Proposition

Determine whether the following polynomials lie in the following radicals. If the answer is yes, what is the smallest power of the polynomial that lies in the ideal?

  1. Is $x + y \in \sqrt{\ev{x^3, y^3, xy(x + y)}}$?
  2. Is $x^2 + 3xz \in \sqrt{\ev{x + z, x^2y, x - z^2}}$?

Solution

from sympy import *
from sympy.polys.orderings import monomial_key

x, y, z, a = symbols('x y z a')

print(groebner([x**3, y**3, x*y*(x + y), 1 - a * (x + y)], x, y, z, a, order='lex'))
print(groebner([x + z, x**2*y, x - z**2, 1 - a * (x**2 + 3*x*z)], x, y, z, a, order='lex'))

gives

GroebnerBasis([1], x, y, z, a, domain='ZZ', order='lex')
GroebnerBasis([x - 1, y, z + 1, 2*a + 1], x, y, z, a, domain='ZZ', order='lex')
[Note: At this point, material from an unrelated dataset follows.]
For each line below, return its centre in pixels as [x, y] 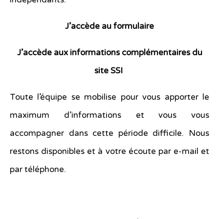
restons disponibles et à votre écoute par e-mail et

, so the answer to 1 is yes and 2 is no by the radical membership algorithm described on P.185 of Ideals, Varieties and Algorithms.

$x^3 + y^3 + 3xy(x + y) = (x + y)^3$. Moreover, each monomial of $x^3$, $y^3$ and $xy(x + y)$ has a total degree of 3, so the smallest power of $x + y$ that lies in the ideal cannot be less than 3. Therefore, the answer is 3.